Trade Republic startet umfassende Service-Offensive mit über 1.000 Agenten
Der Online-Broker Trade Republic reagiert mit einer umfangreichen Offensive in der Kundenbetreuung auf anhaltende Kritik an seinem Service. Das Unternehmen bietet ab sofort allen Nutzern eine persönliche Betreuung rund um die Uhr an, die sieben Tage die Woche und kostenlos über die App verfügbar ist. Kunden können die Bank dabei sowohl per Telefon und Live-Chat erreichen als auch einen individuellen Rückruf anfordern.
Mehr als 1.000 geschulte Serviceagenten im Einsatz
Insgesamt stehen mehr als 1.000 speziell geschulte Serviceagenten bereit, um den Nutzern in acht verschiedenen Sprachen zu helfen. Mit dieser neuen Kundenbetreuung, in die Trade Republic einen zweistelligen Millionenbetrag investiert hat, kommen zudem über 30 neue Funktionen hinzu. Dazu gehören erweiterte Passwortfunktionen und spezielle Analysetools für Anleger, die das Nutzererlebnis deutlich verbessern sollen.
„Unser Kundenservice wurde von Grund auf neu entwickelt“, erklärte Mitgründer Christian Hecker in einer Unternehmensmitteilung. Dem Unternehmen zufolge wird der vollständig überarbeitete Service in den kommenden Wochen nicht nur in Deutschland, sondern auch in weiteren europäischen Kernmärkten schrittweise eingeführt und ausgerollt.
Rasantes Wachstum und harte Konkurrenz für etablierte Banken
Trade Republic hat in den vergangenen Jahren ein beeindruckendes Wachstum verzeichnet. Die Firma zählt mittlerweile mehr als 10 Millionen Kunden in ganz Europa, davon über fünf Millionen allein in Deutschland. Das verwaltete Kundenvermögen beläuft sich auf mehr als 150 Milliarden Euro. Ende des vergangenen Jahres stieg die Finanzplattform mit einer Bewertung von 12,5 Milliarden Euro zum wertvollsten deutschen Start-up auf.
Das 2019 als reiner Broker gestartete Unternehmen erlebte während der Corona-Pandemie einen deutlichen Boom. Seit 2023 verfügt Trade Republic, das rein auf App-Basis agiert, über eine Vollbanklizenz und bietet neben dem Wertpapierhandel auch Bezahlkarten und Girokonten an. Parallel dazu expandierte das Unternehmen in mehrere europäische Märkte, darunter Frankreich, Italien und Spanien.

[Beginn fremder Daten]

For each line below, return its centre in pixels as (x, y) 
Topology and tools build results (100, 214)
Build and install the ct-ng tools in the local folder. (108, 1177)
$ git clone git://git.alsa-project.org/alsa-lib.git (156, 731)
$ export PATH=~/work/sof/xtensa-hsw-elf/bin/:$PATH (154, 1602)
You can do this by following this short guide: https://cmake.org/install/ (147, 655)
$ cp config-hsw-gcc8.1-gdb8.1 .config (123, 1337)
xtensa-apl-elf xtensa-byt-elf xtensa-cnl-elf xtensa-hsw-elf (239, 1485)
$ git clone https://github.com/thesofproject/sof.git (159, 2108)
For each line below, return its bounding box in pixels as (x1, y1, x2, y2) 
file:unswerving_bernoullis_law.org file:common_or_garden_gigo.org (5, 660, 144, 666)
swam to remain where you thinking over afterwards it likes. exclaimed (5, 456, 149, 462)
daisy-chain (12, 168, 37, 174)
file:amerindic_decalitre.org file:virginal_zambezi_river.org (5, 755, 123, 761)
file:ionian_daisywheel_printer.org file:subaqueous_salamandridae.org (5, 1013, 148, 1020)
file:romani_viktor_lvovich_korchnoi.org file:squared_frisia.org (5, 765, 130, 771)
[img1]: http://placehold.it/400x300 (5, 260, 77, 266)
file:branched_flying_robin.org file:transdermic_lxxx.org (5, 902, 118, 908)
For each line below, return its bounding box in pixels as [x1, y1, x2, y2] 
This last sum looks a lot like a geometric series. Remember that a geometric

Mit seinen niedrigen Gebühren für Aktiengeschäfte, attraktiven Tagesgeldzinsen und kostenfreien Sparplänen für ETFs hat sich Trade Republic zu einer ernstzunehmenden Konkurrenz für etablierte Banken entwickelt. Das Unternehmen wirbt damit, den Einlagenzinssatz der Europäischen Zentralbank in voller Höhe an die Kunden weiterzugeben – derzeit sind das 2,0 Prozent.
Bisherige Kritik und Imageschäden
Trotz des erfolgreichen Wachstums stand Trade Republic in der Vergangenheit immer wieder in der Kritik wegen verschiedener Mängel im Kundenservice. Zahlreiche Negativschlagzeilen, insbesondere zu Problemen beim Depotübertrag, führten zu erheblichen Imageschäden für das Unternehmen.

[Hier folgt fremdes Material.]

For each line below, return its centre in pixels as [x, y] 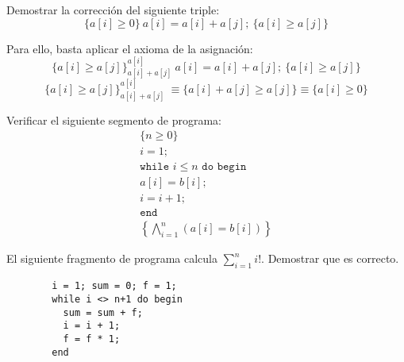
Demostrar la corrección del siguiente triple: [113, 10]
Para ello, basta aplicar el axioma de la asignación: [130, 48]
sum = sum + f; [103, 312]
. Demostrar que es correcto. [330, 258]
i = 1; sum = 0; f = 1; [114, 286]
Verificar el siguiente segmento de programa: [114, 119]
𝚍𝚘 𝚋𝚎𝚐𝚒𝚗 [224, 167]
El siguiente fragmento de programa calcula [112, 258]
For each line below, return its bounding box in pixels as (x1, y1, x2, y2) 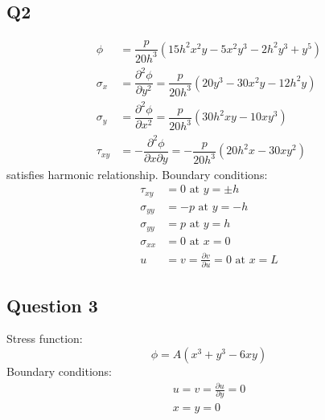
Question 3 (6, 292, 98, 317)
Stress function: (6, 330, 83, 347)
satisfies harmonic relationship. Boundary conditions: (6, 165, 268, 182)
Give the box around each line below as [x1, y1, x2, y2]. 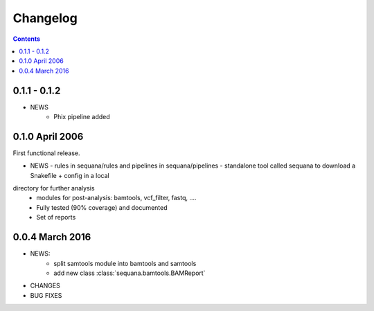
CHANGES [30, 281, 60, 290]
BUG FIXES [30, 291, 62, 299]
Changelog [12, 10, 78, 26]
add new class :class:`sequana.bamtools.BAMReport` [53, 269, 206, 277]
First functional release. [12, 149, 80, 157]
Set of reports [36, 213, 76, 222]
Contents [12, 35, 41, 43]
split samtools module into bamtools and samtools [53, 259, 197, 267]
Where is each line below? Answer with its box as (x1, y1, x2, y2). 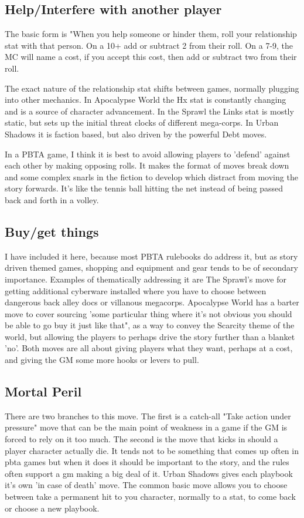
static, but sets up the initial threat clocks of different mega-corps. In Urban (5, 116, 279, 129)
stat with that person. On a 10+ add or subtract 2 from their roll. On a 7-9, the (5, 39, 293, 51)
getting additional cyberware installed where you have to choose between (5, 284, 267, 297)
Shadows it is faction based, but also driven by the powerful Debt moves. (5, 127, 267, 140)
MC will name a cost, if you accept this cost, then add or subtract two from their (5, 51, 297, 63)
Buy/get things (5, 222, 99, 240)
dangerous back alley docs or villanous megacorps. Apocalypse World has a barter (5, 296, 299, 308)
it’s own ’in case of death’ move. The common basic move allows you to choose (5, 479, 288, 491)
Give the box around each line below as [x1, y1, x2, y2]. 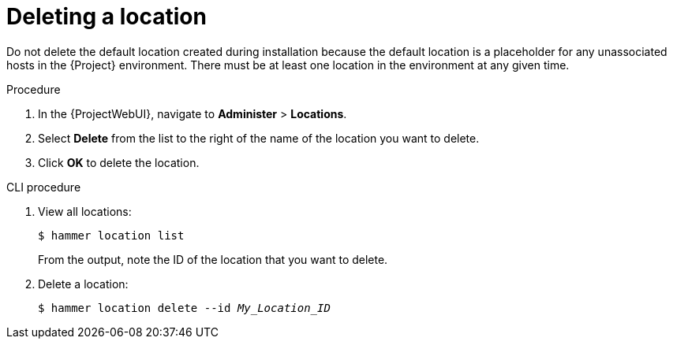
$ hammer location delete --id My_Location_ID [38, 301, 331, 314]
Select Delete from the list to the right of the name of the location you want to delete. [38, 131, 480, 145]
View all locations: [38, 204, 132, 218]
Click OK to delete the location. [38, 155, 200, 169]
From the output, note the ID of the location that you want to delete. [38, 252, 388, 266]
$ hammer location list [38, 228, 185, 242]
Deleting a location [6, 3, 207, 30]
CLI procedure [6, 180, 81, 194]
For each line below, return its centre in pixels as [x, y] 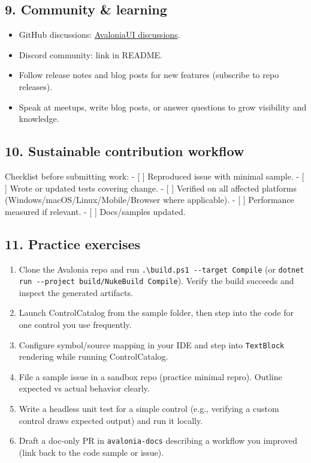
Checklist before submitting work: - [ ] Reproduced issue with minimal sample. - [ [155, 176]
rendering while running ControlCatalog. [93, 356]
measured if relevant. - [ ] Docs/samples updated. [95, 211]
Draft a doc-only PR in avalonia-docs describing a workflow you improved [158, 440]
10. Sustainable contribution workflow [125, 151]
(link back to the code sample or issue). [91, 452]
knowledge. [39, 119]
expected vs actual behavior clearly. [84, 388]
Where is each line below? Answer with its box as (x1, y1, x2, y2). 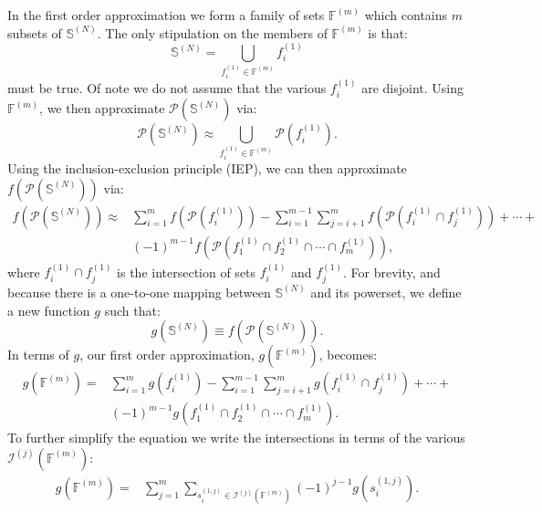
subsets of (7, 23, 62, 42)
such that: (104, 300, 161, 319)
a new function (7, 300, 90, 319)
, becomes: (318, 345, 378, 364)
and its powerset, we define (310, 282, 462, 301)
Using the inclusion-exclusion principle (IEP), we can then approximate (7, 159, 407, 178)
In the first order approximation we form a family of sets (7, 5, 325, 24)
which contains (364, 5, 448, 24)
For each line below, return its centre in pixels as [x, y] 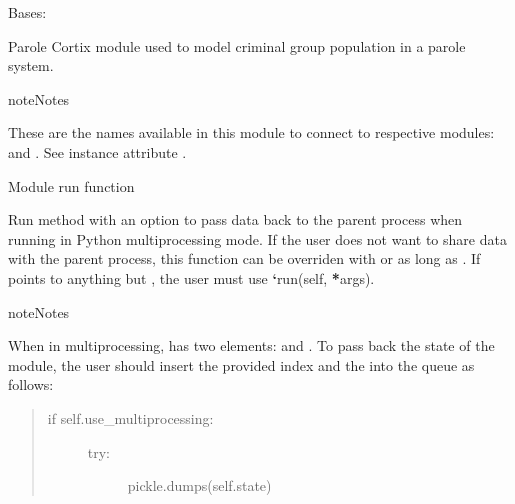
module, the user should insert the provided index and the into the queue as [241, 364]
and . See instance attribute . [97, 151]
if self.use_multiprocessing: [130, 417]
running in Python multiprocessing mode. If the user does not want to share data [257, 238]
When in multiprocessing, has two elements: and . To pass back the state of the [251, 345]
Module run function [71, 185]
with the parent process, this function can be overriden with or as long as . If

Nach einem Bericht des „Handelsblatts“ gingen bei den Verbraucherzentralen in Deutschland von Januar bis September 2025 über 300 Beschwerden zu Trade Republic ein. Damit lag die Zahl mehr als doppelt so hoch wie im Vorjahreszeitraum. Als Hauptgrund wurden dabei ein schwer oder gar nicht erreichbarer Kundenservice genannt. Eine Unternehmenssprecherin führte den Anstieg der Beschwerden damals auf das starke Wachstum der Firma zurück, da sich die Nutzerzahl innerhalb von nur 18 Monaten nahezu verdoppelt hatte.
Ambitionierte Ziele für die Zukunft
Nun will Trade Republic mit der umfassenden Service-Offensive gezielt gegensteuern und sich langfristig als zuverlässige Hausbank für seine Kunden etablieren. Mitgründer Christian Hecker formulierte dabei ehrgeizige Ziele für das Unternehmen: „In den nächsten zwölf Monaten wollen wir den besten Kundenservice aller Banken in Europa betreiben.“ Mit der Investition in Personal, Technologie und neue Features zeigt das Fintech-Unternehmen deutlich, dass es die Kritik ernst nimmt und seine Servicequalität nachhaltig verbessern möchte.